But I believe that is mostly related to the unending list of services they
have stopped. Code, Reader, or even APIs and libraries they stop without a
single warning ( _cough cough_ angular v1.x).

Seriously, the list is big.
[https://en.wikipedia.org/wiki/Category:Discontinued_Google_s...](https://en.wikipedia.org/wiki/Category:Discontinued_Google_services)

------
siculars
I got the email from them. It said "cease to function." And so, I wrote them
to ask what that means. They hit me with a generic:

Dear,

Thank you for supporting our crowdfunding campaign for the Scanadu Scout®
investigational device on Indiegogo.

When we started developing the Scanadu Scout®, we knew there was a great deal
of work ahead of us. The Scanadu Scout® was a first of its kind, and we remain
committed to bringing innovative technologies to consumers.

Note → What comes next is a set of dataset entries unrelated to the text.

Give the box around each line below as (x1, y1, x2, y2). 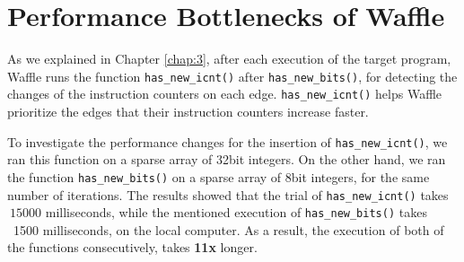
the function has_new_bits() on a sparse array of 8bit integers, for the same (7, 167, 430, 186)
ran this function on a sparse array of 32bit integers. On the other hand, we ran (7, 150, 446, 169)
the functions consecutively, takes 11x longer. (7, 238, 258, 257)
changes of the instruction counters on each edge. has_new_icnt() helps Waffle (7, 84, 442, 103)
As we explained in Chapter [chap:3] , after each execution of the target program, (7, 49, 451, 68)
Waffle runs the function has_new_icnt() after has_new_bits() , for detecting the (7, 66, 458, 85)
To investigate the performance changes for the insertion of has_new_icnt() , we (7, 132, 448, 151)
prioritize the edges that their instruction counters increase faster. (7, 102, 369, 121)
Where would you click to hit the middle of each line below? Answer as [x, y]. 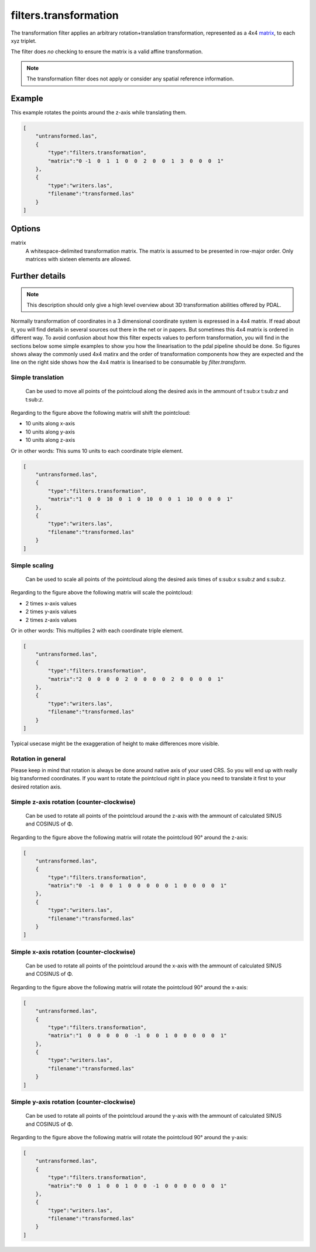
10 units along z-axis [50, 440]
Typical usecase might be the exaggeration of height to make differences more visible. [115, 743]
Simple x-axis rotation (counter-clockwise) [73, 952]
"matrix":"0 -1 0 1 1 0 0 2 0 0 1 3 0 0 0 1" [136, 161]
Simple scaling [32, 565]
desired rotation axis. [36, 787]
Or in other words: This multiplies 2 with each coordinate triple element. [97, 631]
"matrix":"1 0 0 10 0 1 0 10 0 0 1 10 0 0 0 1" [140, 499]
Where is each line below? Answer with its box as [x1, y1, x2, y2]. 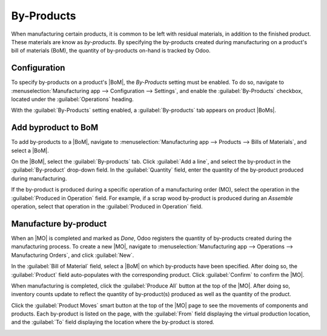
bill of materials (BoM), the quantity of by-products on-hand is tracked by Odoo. [11, 47, 211, 54]
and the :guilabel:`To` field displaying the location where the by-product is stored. [11, 318, 214, 326]
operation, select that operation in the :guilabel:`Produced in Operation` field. [11, 203, 203, 210]
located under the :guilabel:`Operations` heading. [11, 95, 134, 103]
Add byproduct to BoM [11, 123, 99, 133]
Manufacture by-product [11, 218, 107, 229]
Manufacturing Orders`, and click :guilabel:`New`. [11, 251, 134, 259]
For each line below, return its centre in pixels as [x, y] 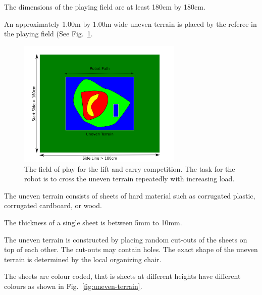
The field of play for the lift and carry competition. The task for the [130, 168]
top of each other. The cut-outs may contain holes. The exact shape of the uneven [131, 249]
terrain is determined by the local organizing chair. [83, 259]
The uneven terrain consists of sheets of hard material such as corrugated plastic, [130, 195]
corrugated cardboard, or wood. [53, 205]
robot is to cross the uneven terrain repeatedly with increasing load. [129, 179]
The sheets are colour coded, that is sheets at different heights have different [122, 276]
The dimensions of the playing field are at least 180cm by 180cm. [105, 7]
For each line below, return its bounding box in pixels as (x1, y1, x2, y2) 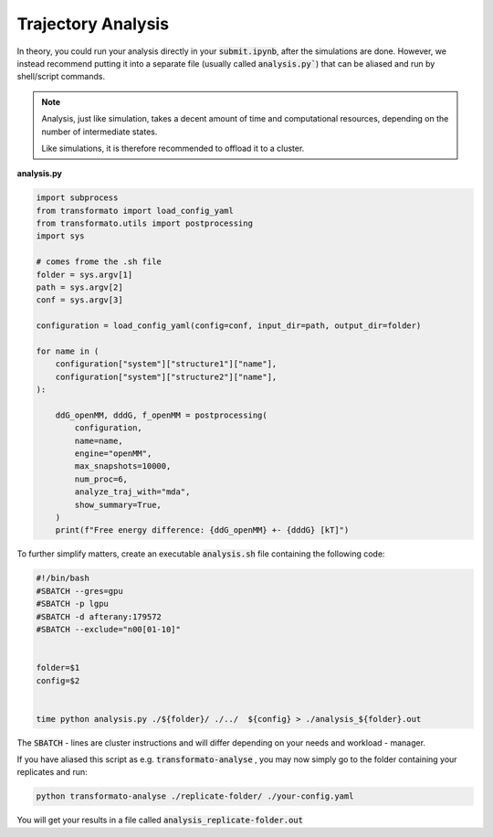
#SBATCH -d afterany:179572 (36, 611, 162, 621)
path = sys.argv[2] (36, 282, 123, 292)
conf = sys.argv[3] (36, 295, 123, 305)
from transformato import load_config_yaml (36, 206, 235, 216)
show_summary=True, (74, 499, 162, 510)
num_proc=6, (74, 473, 128, 484)
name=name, (74, 435, 123, 446)
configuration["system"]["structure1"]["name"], (55, 359, 278, 369)
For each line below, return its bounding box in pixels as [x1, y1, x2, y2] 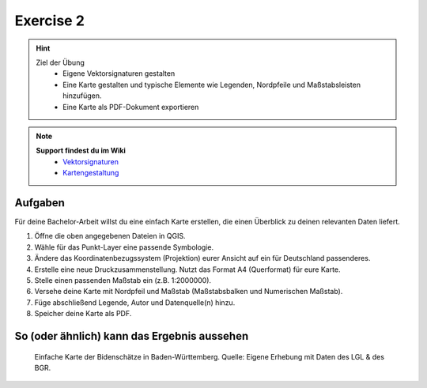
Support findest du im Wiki [36, 146, 127, 156]
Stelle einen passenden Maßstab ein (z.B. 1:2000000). [34, 275, 212, 284]
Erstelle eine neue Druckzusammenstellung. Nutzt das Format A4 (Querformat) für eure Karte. [34, 265, 341, 274]
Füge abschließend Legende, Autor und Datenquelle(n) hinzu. [34, 297, 236, 307]
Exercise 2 [14, 12, 85, 29]
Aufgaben [14, 196, 65, 209]
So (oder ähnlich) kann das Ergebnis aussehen [14, 329, 249, 343]
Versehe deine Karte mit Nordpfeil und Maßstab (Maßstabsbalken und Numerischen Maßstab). [34, 287, 343, 296]

Through this journey, we have collected an enormous amount of data over the
past two years, which will inform the development of future products. We are
now turning our attention towards future products. We look forward to sharing
more on the new opportunities we’ve decided to pursue in the upcoming months.

Regards,

Scanadu Team

www.scanadu.com

Scanadu Inc, 1196 Borregas Avenue, Ste 200, Sunnyvale, CA 94089

And this, of course, is why you have to be very careful before investing in
Indigogo/Kickstarter projects. Also, why I won't use a fitbit. Anyone know how
to intercept fitbit data?

------
josephpmay
Couldn't tell they end the trial and release open-source sorftware for the
device that people can use at their own risk?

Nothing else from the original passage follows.